Theseus move 4 -> 5, state added(t5, m1). mino move 1->5. Theseus caught, reset. 4-> 5 is a bad move so theseus moves 4->3, mino catches on his turn. now both(t5, m1) and (t3 m1) are on the visited list
what happens is all possible states from the initial state get added to the dont visit list, meaning that my code loops indefinitly and cannot provide a solution.
public void move()
{
int randomness =10;
State tempState = new State();
boolean rejectMove = true;
int keepCurrent = currentPosition;
int keepMinotaur = minotaurPosition;
previousPosition = currentPosition;
do
{
minotaurPosition = keepMinotaur;
currentPosition = keepCurrent;
rejectMove = false;
if (states.size() > 10)
{
states.clear();
}
if(this.policy(currentPosition) == this.minotaurPosition )
{
randomness = 100;
}
if(Math.random()*100 <= randomness)
{
System.out.println("Random move");
int[] actionsFromState = actions[currentPosition];
int max = actionsFromState.length;
Random r = new Random();
int s = r.nextInt(max);
previousPosition = currentPosition;
currentPosition = actions[currentPosition][s];
}
else
{
previousPosition = currentPosition;
currentPosition = policy(currentPosition);
}
tempState.setAttributes(minotaurPosition, currentPosition);
randomness = 10;
for(int i=0; i<states.size(); i++)
{
if(states.get(i).getMinotaurPosition() == tempState.getMinotaurPosition() && states.get(i).theseusPosition == tempState.getTheseusPosition())
{
rejectMove = true;
changeReward(100);
}
}
}
while(rejectMove == true);
states.add(tempState);
}
above is the move method of theseus; showing it occasionally suggesting a random move
The problem here is a discrepancy between the "never visit a state you've previously been in" approach and your "reinforcement learning" approach. When I recommended the "never visit a state you've previously been in" approach, I was making the assumption that you were using backtracking: once Theseus got caught, you would unwind the stack to the last place where he made an unforced choice, and then try a different option. (That is, I assumed you were using a simple depth-first-search of the state-space.) In that sort of approach, there's never any reason to visit a state you've previously visited.

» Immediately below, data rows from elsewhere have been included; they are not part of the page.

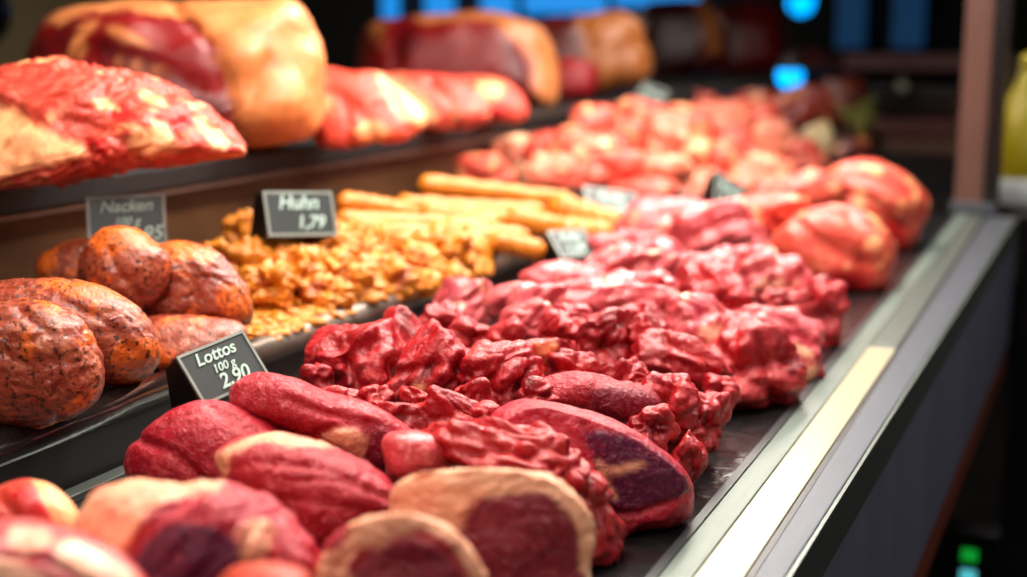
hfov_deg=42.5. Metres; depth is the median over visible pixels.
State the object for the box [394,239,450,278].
nugget
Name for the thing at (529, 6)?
window
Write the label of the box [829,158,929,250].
lump
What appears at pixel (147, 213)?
price tag
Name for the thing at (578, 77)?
beef piece
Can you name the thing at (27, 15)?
wall
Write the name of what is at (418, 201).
roll
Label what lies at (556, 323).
beef chunk
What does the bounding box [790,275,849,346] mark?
beef chunk
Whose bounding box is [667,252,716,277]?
beef chunk
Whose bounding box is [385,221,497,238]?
roll
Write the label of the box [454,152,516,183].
piece
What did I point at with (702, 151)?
piece
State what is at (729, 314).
beef chunk
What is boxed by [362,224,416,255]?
nugget
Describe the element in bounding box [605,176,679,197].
piece
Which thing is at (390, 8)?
window
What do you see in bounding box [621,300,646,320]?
beef chunk
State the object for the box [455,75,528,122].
beef piece
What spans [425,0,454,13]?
window
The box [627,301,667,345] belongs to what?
beef chunk
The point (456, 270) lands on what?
nugget
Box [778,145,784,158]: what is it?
piece
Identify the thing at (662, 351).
beef chunk
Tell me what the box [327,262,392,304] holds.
nugget
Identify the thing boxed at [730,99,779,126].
piece
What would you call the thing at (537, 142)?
piece
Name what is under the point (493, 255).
nugget
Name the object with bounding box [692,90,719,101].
piece
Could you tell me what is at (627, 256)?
beef chunk
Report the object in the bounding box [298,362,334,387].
beef chunk
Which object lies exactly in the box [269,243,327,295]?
nugget
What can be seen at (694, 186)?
piece
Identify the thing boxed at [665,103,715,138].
piece
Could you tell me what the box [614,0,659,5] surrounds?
window
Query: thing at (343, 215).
roll
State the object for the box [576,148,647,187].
piece
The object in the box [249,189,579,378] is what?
tray
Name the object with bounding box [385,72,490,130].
beef piece
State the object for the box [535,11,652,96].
joint
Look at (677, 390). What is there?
beef chunk
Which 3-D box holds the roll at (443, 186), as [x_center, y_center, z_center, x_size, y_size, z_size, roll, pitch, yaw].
[-0.025,-0.147,2.050,0.272,0.071,0.037,-6,12,-29]
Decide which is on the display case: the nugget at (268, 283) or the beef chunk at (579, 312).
the beef chunk at (579, 312)
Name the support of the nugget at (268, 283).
on the meat at (266, 320)
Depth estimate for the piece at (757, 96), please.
3.87 m
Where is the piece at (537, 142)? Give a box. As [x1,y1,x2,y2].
[520,130,553,163]
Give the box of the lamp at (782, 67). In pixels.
[776,53,788,88]
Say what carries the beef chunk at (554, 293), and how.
on the display case
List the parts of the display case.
trim, shelf trim, rail, rail, edge trim, panel
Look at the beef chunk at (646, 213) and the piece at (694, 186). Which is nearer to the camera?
the beef chunk at (646, 213)
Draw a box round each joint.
[24,0,325,150]
[356,10,559,105]
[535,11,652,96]
[636,0,723,75]
[716,3,784,72]
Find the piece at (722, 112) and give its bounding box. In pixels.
[692,100,749,126]
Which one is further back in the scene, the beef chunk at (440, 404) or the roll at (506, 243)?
the roll at (506, 243)
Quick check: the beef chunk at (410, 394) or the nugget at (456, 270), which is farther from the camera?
the nugget at (456, 270)
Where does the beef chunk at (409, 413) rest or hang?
on the beef tenderloin
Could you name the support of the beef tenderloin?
on the display case
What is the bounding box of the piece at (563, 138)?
[544,125,591,161]
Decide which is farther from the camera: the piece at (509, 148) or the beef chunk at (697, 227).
the piece at (509, 148)
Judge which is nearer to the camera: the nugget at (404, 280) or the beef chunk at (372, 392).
the beef chunk at (372, 392)
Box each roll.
[336,204,419,213]
[336,209,499,223]
[337,191,412,212]
[345,215,406,222]
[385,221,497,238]
[397,194,545,212]
[418,174,571,209]
[419,202,507,224]
[444,216,530,237]
[488,231,545,260]
[508,206,562,237]
[547,194,621,226]
[554,216,613,235]
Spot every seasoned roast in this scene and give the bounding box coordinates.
[0,277,161,386]
[0,298,104,428]
[34,238,87,279]
[77,225,171,309]
[142,240,253,324]
[148,314,247,370]
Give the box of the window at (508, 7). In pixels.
[481,0,515,16]
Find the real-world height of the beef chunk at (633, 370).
0.039 m
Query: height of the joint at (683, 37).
0.320 m
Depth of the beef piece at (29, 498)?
0.80 m
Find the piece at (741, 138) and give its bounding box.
[712,122,774,155]
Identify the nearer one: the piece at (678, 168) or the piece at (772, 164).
the piece at (678, 168)
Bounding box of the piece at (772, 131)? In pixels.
[750,116,785,155]
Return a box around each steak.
[123,399,288,483]
[314,513,487,576]
[389,467,595,576]
[490,399,693,535]
[543,371,661,424]
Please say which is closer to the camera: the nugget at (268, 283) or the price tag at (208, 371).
the price tag at (208, 371)
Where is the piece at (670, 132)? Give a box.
[646,110,694,153]
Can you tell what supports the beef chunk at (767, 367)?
on the display case
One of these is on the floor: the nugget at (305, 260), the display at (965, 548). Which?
the display at (965, 548)
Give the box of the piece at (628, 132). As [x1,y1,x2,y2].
[595,115,648,151]
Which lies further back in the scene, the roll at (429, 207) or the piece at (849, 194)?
the piece at (849, 194)
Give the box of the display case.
[0,69,1017,576]
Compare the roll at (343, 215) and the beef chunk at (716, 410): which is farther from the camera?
the roll at (343, 215)
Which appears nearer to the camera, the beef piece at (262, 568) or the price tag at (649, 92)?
the beef piece at (262, 568)
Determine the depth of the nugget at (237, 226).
1.63 m
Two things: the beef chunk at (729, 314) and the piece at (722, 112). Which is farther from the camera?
the piece at (722, 112)
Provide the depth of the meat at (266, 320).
1.40 m
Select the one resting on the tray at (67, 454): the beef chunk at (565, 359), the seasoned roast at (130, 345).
the seasoned roast at (130, 345)
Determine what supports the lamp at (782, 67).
hanging from the ceiling
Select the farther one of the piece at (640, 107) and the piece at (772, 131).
the piece at (772, 131)
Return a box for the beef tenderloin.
[229,372,412,473]
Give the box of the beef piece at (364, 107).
[312,67,427,148]
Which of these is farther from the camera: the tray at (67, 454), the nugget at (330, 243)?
the nugget at (330, 243)
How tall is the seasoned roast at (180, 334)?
0.050 m
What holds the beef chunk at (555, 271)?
on the display case
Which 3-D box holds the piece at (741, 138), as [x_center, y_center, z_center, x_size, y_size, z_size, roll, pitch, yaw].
[0.519,-0.325,3.055,0.181,0.114,0.130,1,11,7]
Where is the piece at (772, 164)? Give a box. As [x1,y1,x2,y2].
[742,152,796,174]
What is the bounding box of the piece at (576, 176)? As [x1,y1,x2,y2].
[547,163,608,190]
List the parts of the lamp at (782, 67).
bulb
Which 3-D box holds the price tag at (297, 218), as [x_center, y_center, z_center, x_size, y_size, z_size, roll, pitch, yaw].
[-0.251,-0.079,1.511,0.093,0.073,0.049,-8,14,-37]
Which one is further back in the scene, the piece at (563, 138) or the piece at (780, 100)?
the piece at (780, 100)
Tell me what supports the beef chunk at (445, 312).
on the display case
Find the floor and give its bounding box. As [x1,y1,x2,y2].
[950,280,1016,524]
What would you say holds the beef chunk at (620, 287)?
on the display case
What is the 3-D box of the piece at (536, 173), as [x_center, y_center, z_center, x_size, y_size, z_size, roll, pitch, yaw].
[0.063,-0.212,2.436,0.108,0.081,0.085,-1,11,-6]
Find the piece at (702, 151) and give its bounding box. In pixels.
[675,135,743,175]
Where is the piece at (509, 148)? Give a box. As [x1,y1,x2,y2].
[489,133,529,184]
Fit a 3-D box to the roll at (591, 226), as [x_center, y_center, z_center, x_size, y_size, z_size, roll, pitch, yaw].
[0.104,-0.082,1.940,0.094,0.051,0.045,-5,12,-24]
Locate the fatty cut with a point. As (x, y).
(29, 547)
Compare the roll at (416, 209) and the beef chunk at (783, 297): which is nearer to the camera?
the beef chunk at (783, 297)
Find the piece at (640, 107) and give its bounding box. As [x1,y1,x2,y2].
[612,97,665,121]
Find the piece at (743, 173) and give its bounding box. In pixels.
[727,161,766,189]
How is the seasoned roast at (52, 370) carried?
on the tray at (67, 454)
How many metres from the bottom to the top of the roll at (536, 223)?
0.064 m
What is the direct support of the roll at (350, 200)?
on the roll at (416, 209)
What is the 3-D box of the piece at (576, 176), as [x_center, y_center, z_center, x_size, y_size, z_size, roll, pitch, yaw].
[0.117,-0.198,2.387,0.115,0.057,0.061,-2,11,-9]
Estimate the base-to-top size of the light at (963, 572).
0.022 m
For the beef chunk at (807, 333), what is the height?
0.071 m
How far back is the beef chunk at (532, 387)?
1.08 m
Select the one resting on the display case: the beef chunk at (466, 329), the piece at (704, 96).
the beef chunk at (466, 329)
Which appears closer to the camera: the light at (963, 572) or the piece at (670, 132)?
the light at (963, 572)
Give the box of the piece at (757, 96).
[725,89,775,102]
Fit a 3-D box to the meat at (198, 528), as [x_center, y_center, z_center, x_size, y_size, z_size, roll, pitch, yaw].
[-0.185,0.163,0.771,0.155,0.111,0.106,5,12,23]
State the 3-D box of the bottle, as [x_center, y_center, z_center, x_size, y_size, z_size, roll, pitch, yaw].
[1.138,-0.352,2.926,0.173,0.334,0.173,5,12,23]
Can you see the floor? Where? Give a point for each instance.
(978, 498)
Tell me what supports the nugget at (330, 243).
on the tray at (286, 357)
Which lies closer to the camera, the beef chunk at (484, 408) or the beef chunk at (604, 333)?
the beef chunk at (484, 408)
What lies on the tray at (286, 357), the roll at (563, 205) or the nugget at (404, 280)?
the nugget at (404, 280)
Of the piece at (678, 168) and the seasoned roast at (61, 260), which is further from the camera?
the piece at (678, 168)
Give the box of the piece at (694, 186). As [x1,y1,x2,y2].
[680,167,715,195]
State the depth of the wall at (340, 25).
10.64 m
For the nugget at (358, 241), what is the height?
0.075 m
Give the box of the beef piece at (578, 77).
[557,57,597,98]
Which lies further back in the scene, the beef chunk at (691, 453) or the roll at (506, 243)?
the roll at (506, 243)
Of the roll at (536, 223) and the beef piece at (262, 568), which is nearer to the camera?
the beef piece at (262, 568)
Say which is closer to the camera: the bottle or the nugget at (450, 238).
the nugget at (450, 238)
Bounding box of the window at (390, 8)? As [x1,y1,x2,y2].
[382,0,398,18]
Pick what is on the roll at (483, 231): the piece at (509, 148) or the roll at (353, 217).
the roll at (353, 217)
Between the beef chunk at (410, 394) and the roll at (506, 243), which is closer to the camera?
the beef chunk at (410, 394)
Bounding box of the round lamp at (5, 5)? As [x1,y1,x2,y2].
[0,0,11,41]
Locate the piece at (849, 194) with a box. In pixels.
[842,193,851,202]
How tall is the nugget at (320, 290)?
0.049 m
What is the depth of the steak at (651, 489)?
0.96 m
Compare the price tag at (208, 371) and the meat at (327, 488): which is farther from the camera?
the price tag at (208, 371)
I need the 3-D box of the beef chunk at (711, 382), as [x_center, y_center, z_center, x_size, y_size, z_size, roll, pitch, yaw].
[0.190,0.097,1.209,0.039,0.038,0.034,1,11,6]
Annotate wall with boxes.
[0,0,209,65]
[295,0,1026,70]
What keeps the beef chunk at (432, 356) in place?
on the display case
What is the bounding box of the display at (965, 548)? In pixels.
[936,518,1001,576]
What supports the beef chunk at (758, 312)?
on the display case
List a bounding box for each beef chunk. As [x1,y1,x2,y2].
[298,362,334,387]
[303,318,403,389]
[321,385,358,397]
[357,384,394,402]
[371,400,426,429]
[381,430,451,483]
[383,305,421,374]
[386,318,469,402]
[398,386,426,403]
[416,385,478,426]
[419,299,464,328]
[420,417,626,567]
[433,276,492,324]
[448,315,488,348]
[455,377,490,401]
[456,339,528,406]
[469,400,499,417]
[481,281,520,321]
[485,317,525,341]
[496,340,546,399]
[499,297,551,340]
[506,281,568,307]
[516,375,561,402]
[519,259,607,284]
[526,338,579,376]
[534,259,582,264]
[538,308,579,343]
[546,347,601,374]
[553,303,592,324]
[557,268,679,314]
[576,307,631,367]
[582,241,673,272]
[587,227,681,252]
[601,357,648,382]
[613,195,701,234]
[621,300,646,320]
[626,403,680,452]
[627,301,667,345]
[630,328,733,391]
[637,270,679,290]
[641,371,701,453]
[664,292,726,345]
[665,198,769,253]
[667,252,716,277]
[670,429,708,483]
[674,256,751,304]
[677,391,731,453]
[701,373,741,408]
[706,245,777,265]
[708,314,806,409]
[720,285,758,311]
[726,309,739,321]
[735,304,801,320]
[740,249,813,304]
[760,287,814,318]
[762,308,825,381]
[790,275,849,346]
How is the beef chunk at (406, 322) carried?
on the display case
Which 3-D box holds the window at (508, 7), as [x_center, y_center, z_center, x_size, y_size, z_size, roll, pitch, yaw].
[-0.115,-2.355,10.064,0.269,0.663,0.060,5,12,23]
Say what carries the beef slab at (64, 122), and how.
on the display case
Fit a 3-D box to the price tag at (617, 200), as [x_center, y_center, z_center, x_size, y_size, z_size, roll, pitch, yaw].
[0.157,-0.121,2.157,0.106,0.094,0.058,-3,11,-17]
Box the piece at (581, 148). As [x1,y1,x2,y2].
[571,133,614,160]
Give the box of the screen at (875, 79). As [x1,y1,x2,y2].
[785,0,1013,213]
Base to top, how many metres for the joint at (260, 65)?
0.214 m
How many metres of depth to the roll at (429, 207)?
1.88 m
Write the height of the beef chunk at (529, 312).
0.048 m
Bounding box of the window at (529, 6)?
[523,0,605,13]
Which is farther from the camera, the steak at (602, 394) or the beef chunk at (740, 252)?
the beef chunk at (740, 252)
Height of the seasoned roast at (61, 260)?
0.061 m
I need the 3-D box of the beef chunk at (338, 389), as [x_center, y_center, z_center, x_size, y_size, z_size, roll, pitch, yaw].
[-0.141,0.088,1.060,0.042,0.026,0.022,1,11,4]
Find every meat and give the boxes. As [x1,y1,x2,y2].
[73,478,321,576]
[214,431,394,553]
[244,293,358,341]
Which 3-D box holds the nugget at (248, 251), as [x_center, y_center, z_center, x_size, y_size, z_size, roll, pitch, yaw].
[-0.301,-0.026,1.483,0.070,0.067,0.058,5,12,23]
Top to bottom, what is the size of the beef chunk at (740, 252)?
0.052 m
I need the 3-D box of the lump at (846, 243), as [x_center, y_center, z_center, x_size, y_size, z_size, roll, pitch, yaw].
[0.475,-0.064,1.950,0.176,0.118,0.158,5,12,23]
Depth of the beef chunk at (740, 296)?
1.50 m
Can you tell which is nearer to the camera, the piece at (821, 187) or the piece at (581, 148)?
the piece at (821, 187)
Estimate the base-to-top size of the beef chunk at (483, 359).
0.059 m
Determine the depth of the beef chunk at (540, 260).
1.80 m
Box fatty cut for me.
[0,517,145,576]
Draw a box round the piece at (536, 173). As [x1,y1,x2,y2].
[518,151,575,188]
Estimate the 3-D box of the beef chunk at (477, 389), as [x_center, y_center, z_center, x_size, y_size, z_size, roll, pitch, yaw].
[-0.034,0.087,1.068,0.030,0.033,0.026,-2,11,-12]
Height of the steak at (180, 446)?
0.090 m
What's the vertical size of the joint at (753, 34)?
0.316 m
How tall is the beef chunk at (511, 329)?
0.048 m
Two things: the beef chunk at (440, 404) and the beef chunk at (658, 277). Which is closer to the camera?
the beef chunk at (440, 404)
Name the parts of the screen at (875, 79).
post, post
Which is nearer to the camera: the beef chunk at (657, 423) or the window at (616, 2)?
the beef chunk at (657, 423)
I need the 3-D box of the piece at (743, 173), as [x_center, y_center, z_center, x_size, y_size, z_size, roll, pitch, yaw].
[0.489,-0.239,2.765,0.101,0.053,0.097,2,11,9]
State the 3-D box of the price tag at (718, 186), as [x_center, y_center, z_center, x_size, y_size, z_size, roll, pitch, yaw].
[0.374,-0.155,2.355,0.102,0.112,0.055,-6,12,-28]
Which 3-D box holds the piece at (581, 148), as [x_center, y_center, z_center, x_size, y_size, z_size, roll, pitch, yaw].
[0.145,-0.254,2.517,0.100,0.084,0.068,0,11,-2]
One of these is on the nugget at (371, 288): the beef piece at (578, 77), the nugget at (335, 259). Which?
the nugget at (335, 259)
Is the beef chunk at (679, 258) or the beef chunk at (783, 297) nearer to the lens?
the beef chunk at (783, 297)
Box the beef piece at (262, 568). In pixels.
[220,561,310,576]
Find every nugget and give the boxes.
[202,237,239,272]
[222,209,252,244]
[226,235,273,268]
[238,258,300,309]
[264,246,298,252]
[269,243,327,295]
[297,271,357,310]
[303,240,354,275]
[321,229,343,250]
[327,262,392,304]
[332,231,383,262]
[336,217,386,232]
[359,251,423,301]
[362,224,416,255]
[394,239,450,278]
[414,268,442,298]
[416,219,473,264]
[434,258,472,284]
[462,229,495,276]
[491,250,498,257]
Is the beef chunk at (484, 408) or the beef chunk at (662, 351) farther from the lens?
the beef chunk at (662, 351)
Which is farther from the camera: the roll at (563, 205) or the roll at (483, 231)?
the roll at (563, 205)
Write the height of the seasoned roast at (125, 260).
0.084 m
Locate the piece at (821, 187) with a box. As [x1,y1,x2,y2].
[751,166,848,206]
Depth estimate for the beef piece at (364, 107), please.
1.90 m
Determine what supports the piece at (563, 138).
on the piece at (581, 148)
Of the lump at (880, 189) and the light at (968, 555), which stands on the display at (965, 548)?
the light at (968, 555)
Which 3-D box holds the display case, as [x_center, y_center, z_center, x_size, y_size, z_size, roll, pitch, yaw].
[0.430,0.019,3.702,1.868,1.102,6.600,5,12,23]
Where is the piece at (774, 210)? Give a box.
[737,192,812,235]
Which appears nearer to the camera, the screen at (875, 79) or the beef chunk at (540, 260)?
the beef chunk at (540, 260)
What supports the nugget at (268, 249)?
on the tray at (286, 357)
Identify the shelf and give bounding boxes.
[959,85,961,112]
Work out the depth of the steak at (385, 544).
0.72 m
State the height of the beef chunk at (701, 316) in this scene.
0.079 m
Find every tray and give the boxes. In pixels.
[0,369,170,490]
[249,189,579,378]
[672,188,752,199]
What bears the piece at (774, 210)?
in the display case
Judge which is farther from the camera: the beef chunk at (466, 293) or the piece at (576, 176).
the piece at (576, 176)
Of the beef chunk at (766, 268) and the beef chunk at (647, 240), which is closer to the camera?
the beef chunk at (766, 268)
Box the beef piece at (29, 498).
[0,478,78,527]
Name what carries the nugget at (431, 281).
on the tray at (286, 357)
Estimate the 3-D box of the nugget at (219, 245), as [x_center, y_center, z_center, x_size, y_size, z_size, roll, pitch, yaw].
[-0.325,-0.030,1.478,0.052,0.056,0.048,5,12,23]
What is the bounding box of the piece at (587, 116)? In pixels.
[567,104,621,132]
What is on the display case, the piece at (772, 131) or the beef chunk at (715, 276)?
the beef chunk at (715, 276)
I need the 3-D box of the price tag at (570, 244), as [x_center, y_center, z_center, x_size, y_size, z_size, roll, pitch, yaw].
[0.076,-0.045,1.807,0.067,0.071,0.047,-8,13,-36]
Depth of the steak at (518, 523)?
0.79 m
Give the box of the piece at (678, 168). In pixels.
[642,151,695,184]
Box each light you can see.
[960,569,975,576]
[961,548,977,562]
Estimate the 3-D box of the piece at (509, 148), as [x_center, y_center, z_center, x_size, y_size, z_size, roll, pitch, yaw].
[0.010,-0.252,2.573,0.096,0.099,0.110,5,12,23]
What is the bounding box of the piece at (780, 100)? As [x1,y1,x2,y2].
[768,93,786,120]
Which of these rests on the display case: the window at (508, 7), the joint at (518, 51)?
the joint at (518, 51)
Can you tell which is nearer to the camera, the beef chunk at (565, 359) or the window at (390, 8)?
the beef chunk at (565, 359)
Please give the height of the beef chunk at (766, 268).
0.085 m
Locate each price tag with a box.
[86,193,168,243]
[166,330,267,408]
[250,191,337,246]
[540,228,593,261]
[579,186,636,213]
[634,82,669,103]
[700,170,742,201]
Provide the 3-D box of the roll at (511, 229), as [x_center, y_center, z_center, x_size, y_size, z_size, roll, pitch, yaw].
[-0.039,-0.077,1.830,0.135,0.053,0.033,-5,12,-24]
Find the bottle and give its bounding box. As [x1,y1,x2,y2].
[1000,53,1026,208]
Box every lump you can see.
[771,203,897,290]
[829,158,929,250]
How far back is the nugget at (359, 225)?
1.68 m
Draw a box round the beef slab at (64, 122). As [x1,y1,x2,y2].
[0,55,246,189]
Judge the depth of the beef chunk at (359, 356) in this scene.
1.16 m
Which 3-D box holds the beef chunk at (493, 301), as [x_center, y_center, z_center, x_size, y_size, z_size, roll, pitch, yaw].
[-0.008,0.015,1.453,0.054,0.048,0.035,-1,11,-7]
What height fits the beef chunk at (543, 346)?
0.065 m

For your "reinforcement learning" approach, where you're completely resetting the maze every time Theseus gets caught, you'll need to change that. I suppose you can change the "never visit a state you've previously been in" rule to a two-pronged rule:
never visit a state you've been in during this run of the maze. (This is to prevent infinite loops.)
disprefer visiting a state you've been in during a run of the maze where Theseus got caught. (This is the "learning" part: if a choice has previously worked out poorly, it should be made less often.)
For what is worth, the simplest way to solve this problem optimally is to use ALPHA-BETA, which is a search algorithm for deterministic two-player games (like tic-tac-toe, checkers, chess). Here's a summary of how to implement it for your case:
Create a class that represents the current state of the game, which
should include: Thesesus's position, the Minoutaur's position and
whose turn is it. Say you call this class GameState
Create a heuristic function that takes an instance of GameState as paraemter, and returns a double that's calculated as follows:
Let Dt be the Manhattan distance (number of squares) that Theseus is from the exit.
Let Dm be the Manhattan distance (number of squares) that the Minotaur is from Theseus.
Let T be 1 if it's Theseus turn and -1 if it's the Minotaur's.
If Dm is not zero and Dt is not zero, return Dm + (Dt/2) * T
If Dm is zero, return -Infinity * T
If Dt is zero, return Infinity * T
The heuristic function above returns the value that Wikipedia refers to as "the heuristic value of node" for a given GameState (node) in the pseudocode of the algorithm.
You now have all the elements to code it in Java.